= Nina Kraus =

American neuroscientist

Nina Giulia Kraus (born September 13, 1952) is a professor at Northwestern University, investigating the neural encoding of speech and music and its plasticity where she is the Hugh S. Knowles Chair.

Her Auditory Neuroscience Lab, also known as Brainvolts, examines the biological processing of sound throughout the life span, how it is disrupted in clinical populations (language disorders; concussion), and how it reacts to differing levels of expertise (music; bilingualism). Her work has shown that the hearing brain is vast—engaging our cognitive, sensory, motor, and reward networks. This perspective is illustrated in her book Of Sound Mind: How Our Brain Constructs a Meaningful Sonic World. Investigations are aimed at improving human communication. Kraus’ work is rooted in a desire to bring scientific understanding into educational and clinical settings.

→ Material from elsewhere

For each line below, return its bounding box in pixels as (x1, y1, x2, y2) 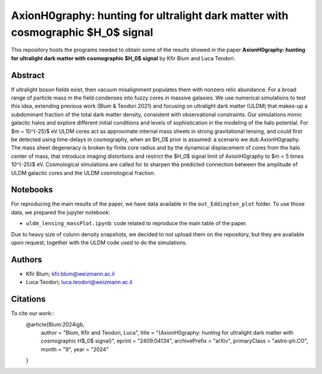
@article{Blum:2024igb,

On the morning of September 1, 2025, Kraus left her home in Evanston, Illinois to take a walk around the neighborhood. She did not bring her phone and her family became concerned when she hadn't returned several hours later. Local newspaper Evanston Round Table interviewed her son within nine hours of her disappearance, at which point the Evanston and Northwestern University police forces had been notified she was missing. The next day, drones were dispatched to search the shoreline of Lake Michigan and a K9 unit was brought in to search the neighborhood. Kraus was missing for a total of 32 hours before being discovered one house over from her home. A neighbor found her behind tall trees and bushes and called out her name, to which she responded. She was transported to the hospital and the circumstances of her disappearance are currently unknown; police do not suspect foul play.

== Book ==

- Kraus, N. (2021). Of Sound Mind: How Our Brain Constructs a Meaningful Sonic World. MIT Press.